Have your dancers watch dancers in a piece that has a similar feel to what you are trying to express. What are they doing with their face? What exactly are they doing to display emotion and meaning? In addition, show ineffective examples. What do you NOT want your dancers to do? Have a discussion and acknowledge what is effective/ineffective about what you are showing them.

3. Practice with expression every single time. 

“Don’t worry Miss, I will perform on stage I promise”……Nope. Not an option. This has majorly backfired for me in the past. I need my students to perform for me in person for a few reasons:

  • I can provide them with feedback on what is working and what doesn’t. Also, I don’t want them performing for the first time on stage and only then, see that their expression is way off (made this mistake before!) It is a recipe for potential disaster. Having our dancers perform with expression IN the studio is a part of the preparation and rehearsal process and is ingrained in our program culture now.
  • Expression becomes a part of the dance versus something you only think about moments before hitting the stage.
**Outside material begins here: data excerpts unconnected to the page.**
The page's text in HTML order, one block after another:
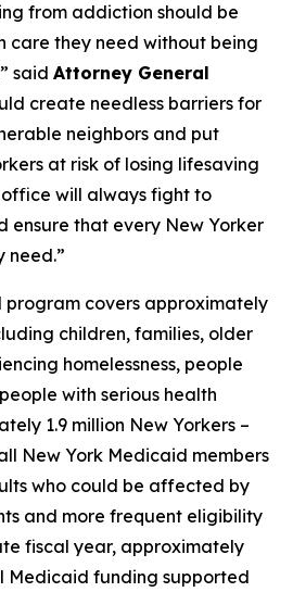
from addiction should be
care they need without being
said Attorney General
create needless barriers for
neighbors and put
at risk of losing lifesaving
will always fight to
ensure that every New Yorker
need.”
program covers approximately
children, families, older
homelessness, people
with serious health
1.9 million New Yorkers –
New York Medicaid members
who could be affected by
and more frequent eligibility
fiscal year, approximately
Medicaid funding supported
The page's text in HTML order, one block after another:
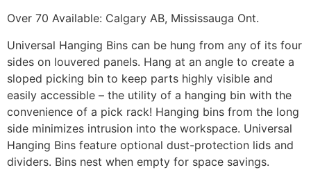
Over 70 Available: Calgary AB, Mississauga Ont.
Universal Hanging Bins can be hung from any of its four
sides on louvered panels. Hang at an angle to create a
sloped picking bin to keep parts highly visible and
easily accessible – the utility of a hanging bin with the
convenience of a pick rack! Hanging bins from the long
side minimizes intrusion into the workspace. Universal
Hanging Bins feature optional dust-protection lids and
dividers. Bins nest when empty for space savings.
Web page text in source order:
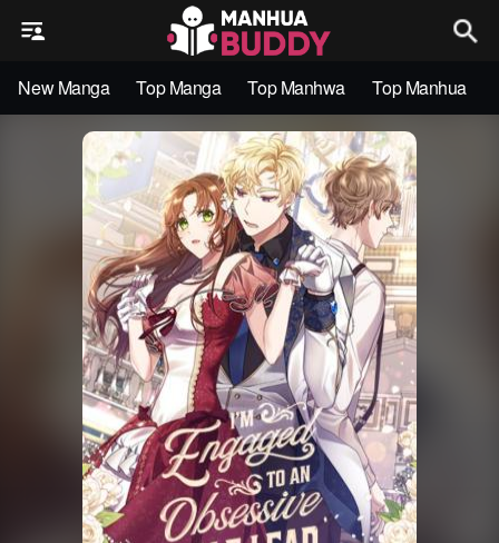
New Manga Top Manga Top Manhwa Top Manhua
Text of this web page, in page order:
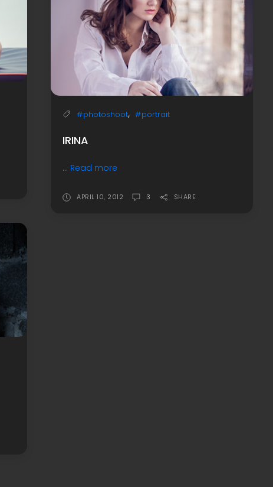
#photoshoot, #portrait
IRINA
... Read more
APRIL 10, 2012 3 SHARE
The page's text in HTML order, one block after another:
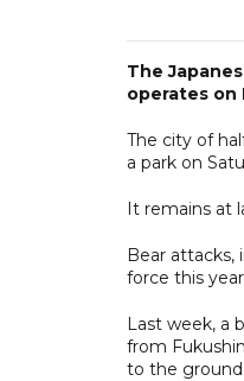
The
operates on
The city of
a park on
It remains at
Bear attacks,
force this
Last week, a
from
to the ground.
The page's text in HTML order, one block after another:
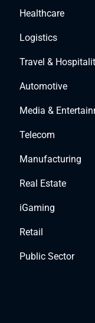
Healthcare
Logistics
Travel &
Automotive
Media &
Telecom
Manufacturing
Real Estate
iGaming
Retail
Public Sector
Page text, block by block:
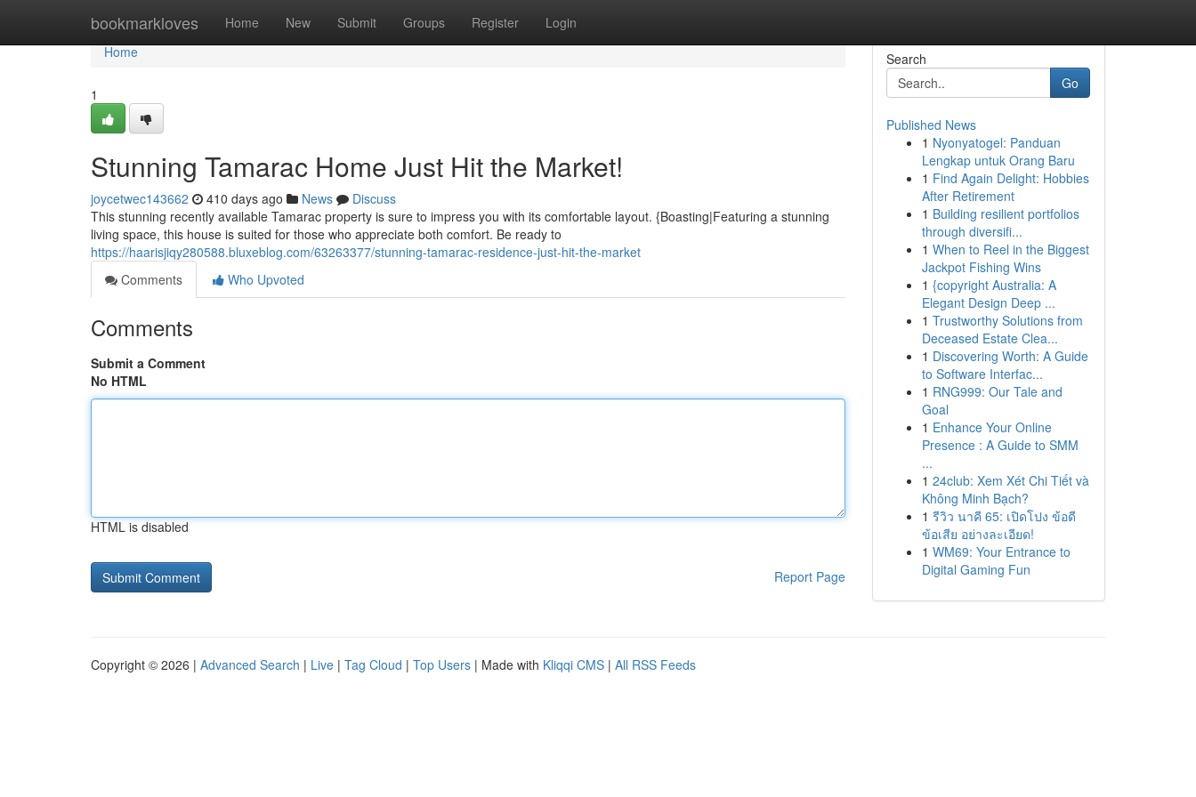
bookmarkloves Home New Submit Groups Register Login
Home
Home
1
Stunning Tamarac Home Just Hit the Market!
joycetwec143662 410 days ago News
Discuss
This stunning recently available Tamarac property is sure to impress you with its comfortable layout. {Boasting|Featuring a stunning
living space, this house is suited for those who appreciate both comfort. Be ready to
https://haarisjiqy280588.bluxeblog.com/63263377/stunning-tamarac-residence-just-hit-the-market
Comments
Who Upvoted
Comments
Submit a Comment
No HTML
HTML is disabled
Report Page
Search
Go
Published News
1 Nyonyatogel: Panduan
Lengkap untuk Orang Baru
1 Find Again Delight: Hobbies
After Retirement
1 Building resilient portfolios
through diversifi...
1 When to Reel in the Biggest
Jackpot Fishing Wins
1 {copyright Australia: A
Elegant Design Deep ...
1 Trustworthy Solutions from
Deceased Estate Clea...
1 Discovering Worth: A Guide
to Software Interfac...
1 RNG999: Our Tale and
Goal
1 Enhance Your Online
Presence : A Guide to SMM
...
1 24club: Xem Xét Chi Tiết và
Không Minh Bạch?
1 รีวิว นาคี 65: เปิดโปง ข้อดี
ข้อเสีย อย่างละเอียด!
1 WM69: Your Entrance to
Digital Gaming Fun
Copyright © 2026 | Advanced Search | Live | Tag Cloud | Top Users | Made with Kliqqi CMS | All RSS Feeds
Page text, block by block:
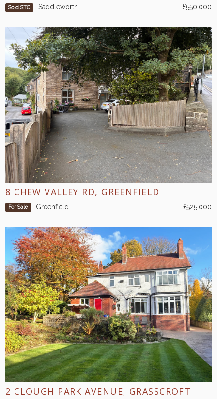
Sold STC Saddleworth £550,000
8 CHEW VALLEY RD, GREENFIELD
For Sale Greenfield £525,000
2 CLOUGH PARK AVENUE, GRASSCROFT
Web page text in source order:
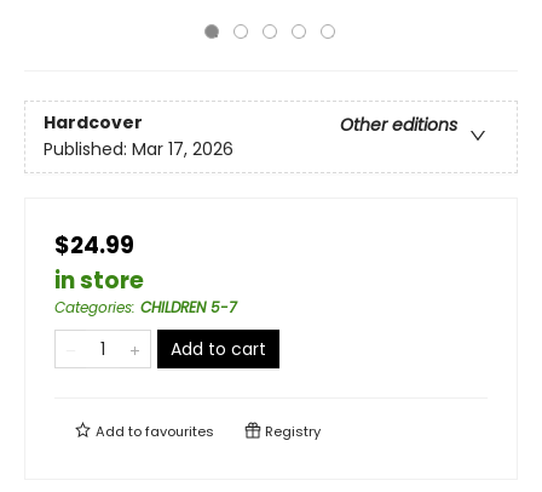
Hardcover
Other editions
Published: Mar 17, 2026
$24.99
in store
Categories: CHILDREN 5-7
Add to cart
Add tofavourites Registry
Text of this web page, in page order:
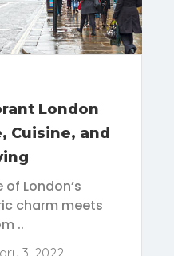
London
Cuisine, and
London’s
charm meets
..

When there are so many other variables at play when our dancers hit the stage (i.e. different physical space, the lights in their eyes, the audience reacting etc.), the more variables we have under control in advance, the better.

Performance skills are tricky to teach but we want to spend our time developing this skill to ensure our dancers are performing with authenticity and creating a FEELING for the audience. Do you have any other tips that help your students develop their performance skills? Please post a comment below!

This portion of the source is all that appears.